Advancing a National Agenda to Eliminate Disparities in Pain Care: Directions for Health Policy, Education, Practice, and Research

Authors


  • Conflict of Interest/Disclosure information: There are no financial relationships of any of the author or their family members with a cumulative value of more than $10,000 per year in the last 3 years, with any company or entity whose products may be related to the topic of this manuscript for all authors.

Salimah H. Meghani, PhD, MBE, CRNP, Assistant Professor, Department of Biobehavioral Health Sciences, NewCourtland Center for Transitions & Health, Associate Fellow, Center for Bioethics, University of Pennsylvania, Claire M. Fagin Hall, 418 Curie Boulevard, Room 337, Philadelphia, PA 19104-4217, USA. Tel: 215-573-7128, Fax: 215-573-7507; E-mail: meghanis@nursing.upenn.edu.

Abstract

Background.  Pain is strongly associated with significant personal and societal costs. A crucial element of any initiative on pain must focus on eliminating pain care disparities that are pervasive throughout the United States health care settings.
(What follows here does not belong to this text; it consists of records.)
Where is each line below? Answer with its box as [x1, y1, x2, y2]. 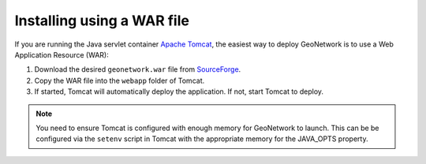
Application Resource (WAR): [14, 50, 110, 59]
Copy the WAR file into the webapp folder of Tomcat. [34, 76, 205, 85]
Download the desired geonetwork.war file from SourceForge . [34, 65, 241, 74]
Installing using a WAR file [14, 12, 189, 29]
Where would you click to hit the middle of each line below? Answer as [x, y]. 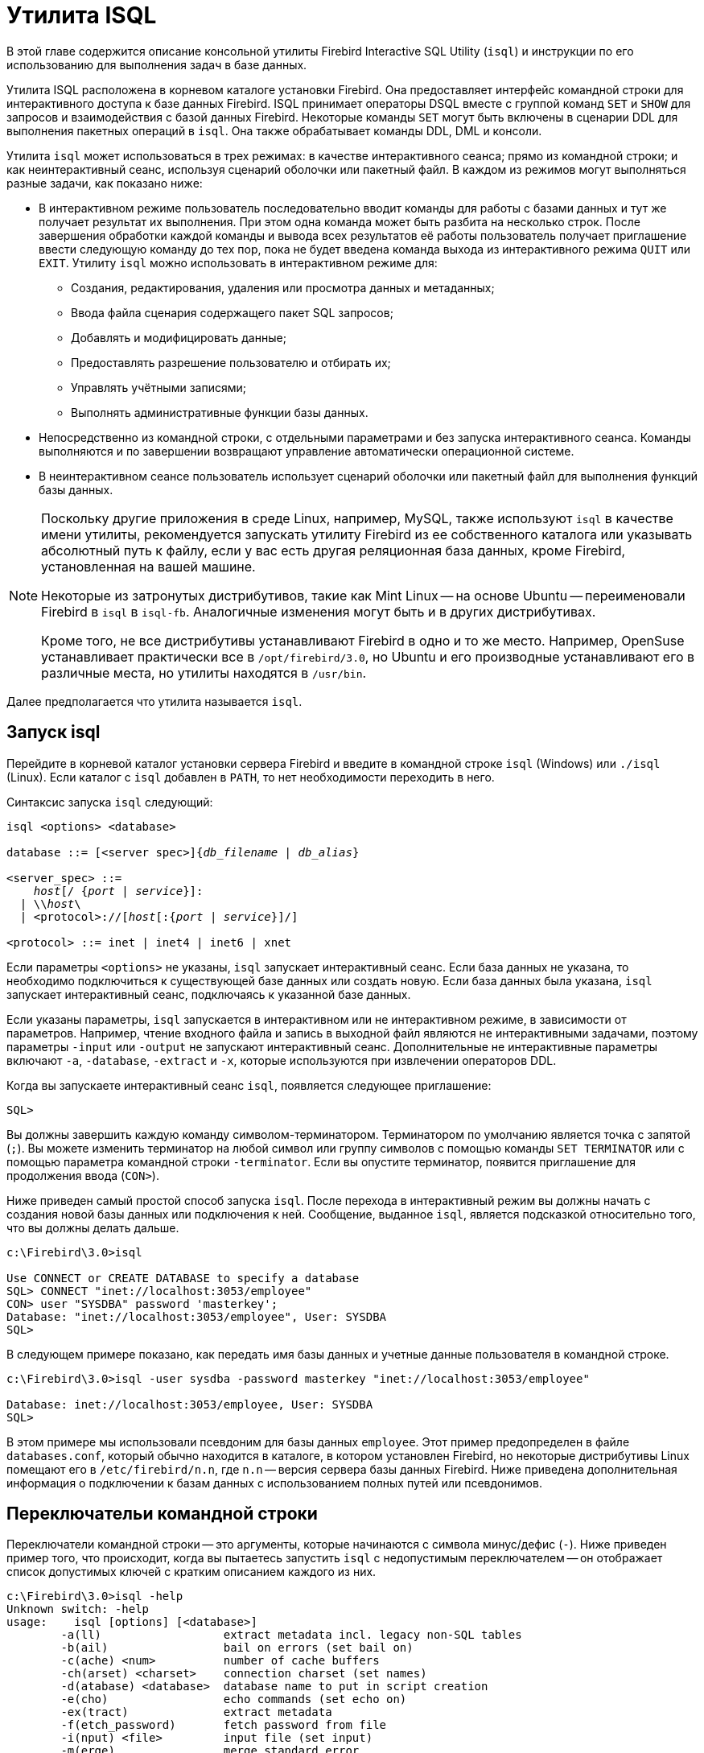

Objectives.  This report focuses on macro-level factors related to pain care disparities in the United States that may be amenable to policy interventions.

Methods.  We identify concrete opportunities for achieving equity in pain care, especially those occasioned by recent legislative changes in the United States health care system. An aggressive policy, advocacy, and research agenda is synthesized in five domains: 1) structural/system; 2) policy and advocacy; 3) workforce; 4) provider; and 5) research.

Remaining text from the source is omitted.